> **REQUIRED WORK**: Set out exactly every line of the entries below, starting at the line that holds "that has a simple" and stopping after the line that holds "void SetPointers (btConvexShape".

> **RECORDED INFORMATION**:
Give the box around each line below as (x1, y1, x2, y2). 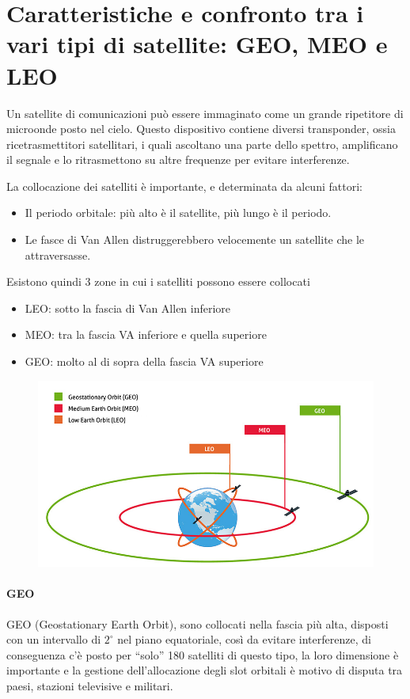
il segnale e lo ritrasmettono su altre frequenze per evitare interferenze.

* * *

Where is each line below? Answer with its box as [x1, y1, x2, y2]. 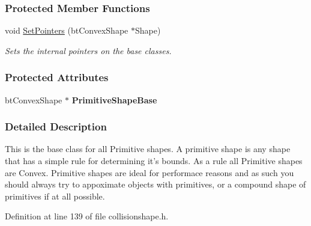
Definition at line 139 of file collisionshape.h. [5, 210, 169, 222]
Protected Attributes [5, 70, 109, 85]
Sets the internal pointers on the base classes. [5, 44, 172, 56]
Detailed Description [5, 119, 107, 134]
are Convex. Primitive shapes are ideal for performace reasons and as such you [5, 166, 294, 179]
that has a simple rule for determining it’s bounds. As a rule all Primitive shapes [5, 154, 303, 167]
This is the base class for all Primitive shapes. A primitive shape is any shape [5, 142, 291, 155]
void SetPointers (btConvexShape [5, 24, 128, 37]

==

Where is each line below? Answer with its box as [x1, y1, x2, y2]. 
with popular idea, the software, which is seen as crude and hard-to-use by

> **ANSWER TO THIS PROBLEM**:
that has a simple rule for determining it’s bounds. As a rule all Primitive shapes [5, 154, 303, 167]
This is the base class for all Primitive shapes. A primitive shape is any shape [5, 142, 291, 155]
void SetPointers (btConvexShape [5, 24, 128, 37]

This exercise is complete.